Algorithm example 4 - Cone quad intersection
A cone is a geometrical shape similar to the waffle under ice cream and a quad is a surface polygon defined by four points in three dimensions. Parallelism inside an ordinary cone quad intersection will be utilized instead of intersecting cone against four quads or four cones against quad. This has the advantage, that nothing outside of the function has to be changed and the disadvantage, that not all parts of the algorithm can be vectorized.

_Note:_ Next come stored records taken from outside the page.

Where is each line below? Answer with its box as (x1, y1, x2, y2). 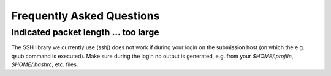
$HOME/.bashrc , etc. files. (11, 61, 78, 68)
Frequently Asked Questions (11, 9, 160, 22)
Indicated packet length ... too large (11, 27, 159, 38)
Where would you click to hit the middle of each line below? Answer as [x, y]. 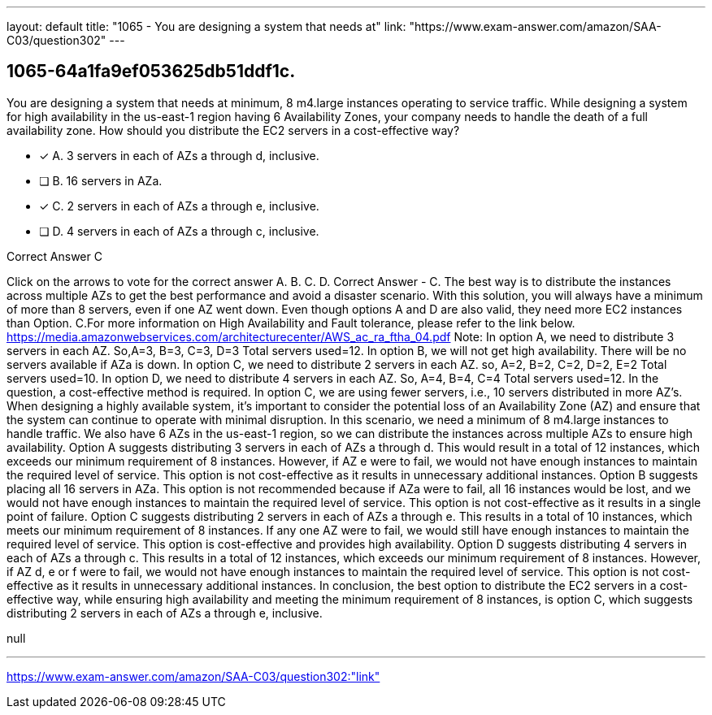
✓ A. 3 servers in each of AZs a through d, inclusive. [179, 155]
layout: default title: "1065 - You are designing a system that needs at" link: [206, 26]
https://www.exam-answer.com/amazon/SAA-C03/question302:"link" [193, 676]
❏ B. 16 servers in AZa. [101, 180]
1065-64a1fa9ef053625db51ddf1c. [151, 71]
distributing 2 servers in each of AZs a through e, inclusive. [165, 613]
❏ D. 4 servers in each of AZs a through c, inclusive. [179, 231]
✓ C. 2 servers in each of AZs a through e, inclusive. [179, 206]
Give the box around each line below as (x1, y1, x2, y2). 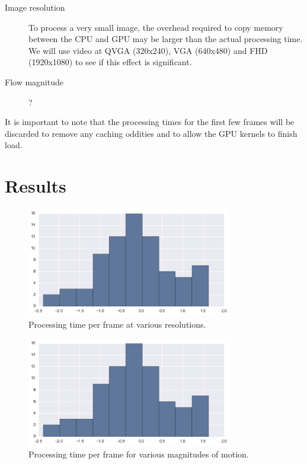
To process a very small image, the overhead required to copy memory (28, 21, 283, 33)
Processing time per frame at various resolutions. (28, 318, 206, 330)
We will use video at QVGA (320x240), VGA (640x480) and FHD (28, 44, 268, 56)
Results (5, 174, 66, 198)
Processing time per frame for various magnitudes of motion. (28, 448, 249, 460)
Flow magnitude (5, 75, 63, 88)
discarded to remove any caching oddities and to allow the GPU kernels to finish (5, 127, 298, 139)
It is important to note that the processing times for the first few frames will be (5, 116, 295, 128)
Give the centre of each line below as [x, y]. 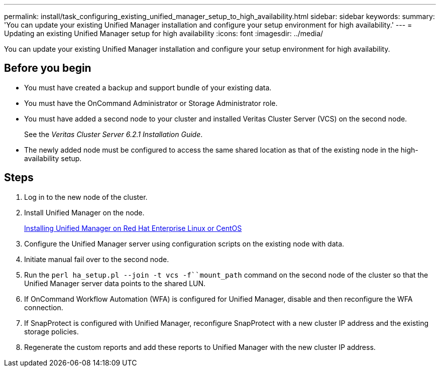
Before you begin [48, 68]
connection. [44, 307]
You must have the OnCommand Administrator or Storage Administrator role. [151, 103]
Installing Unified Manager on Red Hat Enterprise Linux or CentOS [133, 228]
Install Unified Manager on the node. [84, 212]
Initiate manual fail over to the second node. [97, 259]
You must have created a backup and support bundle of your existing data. [148, 87]
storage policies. [51, 331]
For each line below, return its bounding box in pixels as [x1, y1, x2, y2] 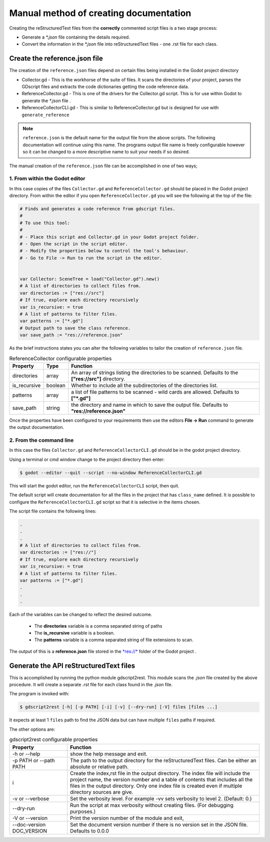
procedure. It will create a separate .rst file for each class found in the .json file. [9, 682, 172, 688]
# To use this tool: [19, 220, 70, 225]
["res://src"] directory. [70, 375, 125, 382]
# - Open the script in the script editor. [19, 241, 128, 246]
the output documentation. [9, 424, 64, 430]
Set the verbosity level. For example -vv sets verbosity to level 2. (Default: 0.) [70, 795, 252, 802]
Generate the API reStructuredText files [9, 661, 135, 670]
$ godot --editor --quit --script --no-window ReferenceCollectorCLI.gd [19, 470, 202, 475]
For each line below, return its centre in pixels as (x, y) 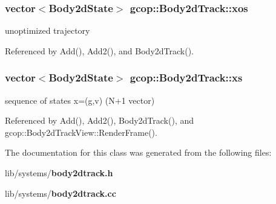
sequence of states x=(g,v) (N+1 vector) (80, 100)
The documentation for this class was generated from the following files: (138, 152)
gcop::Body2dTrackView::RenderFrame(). (81, 132)
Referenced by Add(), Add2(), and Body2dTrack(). (100, 50)
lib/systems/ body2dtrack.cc (61, 193)
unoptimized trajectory (48, 30)
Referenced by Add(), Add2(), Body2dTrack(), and (100, 120)
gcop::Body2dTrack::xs (186, 78)
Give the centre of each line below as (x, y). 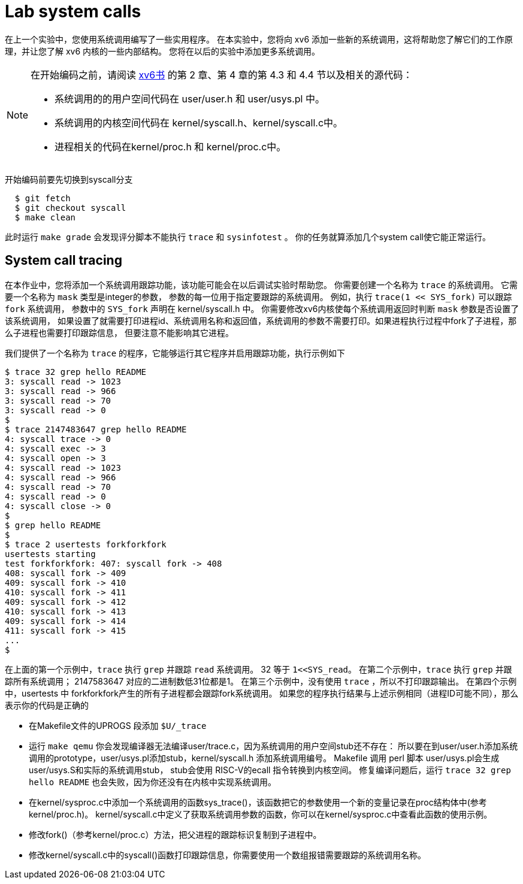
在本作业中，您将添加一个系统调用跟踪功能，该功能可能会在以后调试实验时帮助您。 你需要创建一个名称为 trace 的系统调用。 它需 (261, 284)
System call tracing (64, 261)
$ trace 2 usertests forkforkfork (86, 544)
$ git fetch (43, 198)
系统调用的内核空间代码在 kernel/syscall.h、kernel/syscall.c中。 (199, 122)
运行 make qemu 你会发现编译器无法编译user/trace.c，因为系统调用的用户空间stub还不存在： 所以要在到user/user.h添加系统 (273, 746)
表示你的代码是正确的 (47, 705)
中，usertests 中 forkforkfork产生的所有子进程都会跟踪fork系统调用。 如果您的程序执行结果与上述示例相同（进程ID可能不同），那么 (262, 693)

To intersect a cone against a quad three things have to be checked: First whether any of the quad's vertices are inside the cone. Secondly whether any edge of the quad intersects the cone. Thirdly whether the axis of the cone intersects the quad. These can be done in arbitrary order and the order should be selected on the basis of probability for a test to succeed in an application.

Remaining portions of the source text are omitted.